Help them help themselves: "Give them the needed information to solve their problem, if what he/she is demanding is food, tell them politely where the food is and how to get it; it’s important that the child starts building their own independence by learning how to solve their own problems," she adds.

Know their limits

Raising the bar on expectations is what will trip you into a space of disappointment. Gauge carefully if your child is capable, developmentally, to do what is being asked of him or her. Katabua explains: “Some parents may expect their child to be independent and play by themselves, whereas the child may not have those skills yet. That would likely cause frustration both for parents and child because the child is not yet there.”
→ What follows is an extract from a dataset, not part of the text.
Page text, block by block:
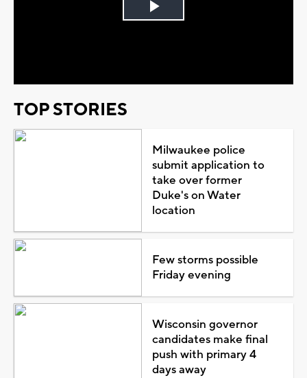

And don't take it personally, recommends de Guadalupe Reis. "It might look like it, but demanding children are not a reflection of your parenting; kids are just learning how to communicate. Take a deep breath and think before you respond to any demand - this simple behaviour will change your answer to their demand, and their behaviour."

Be honest

Parents are human. And fallible. It’s okay to let your child know when you need some me-time. “Depending on your child's age and developmental level - you can also communicate your own needs. You can let them know when you are feeling like you need a time-out, or that you will do a better job listening to them during your "special time" and right now you're busy, etc,” says Katabua.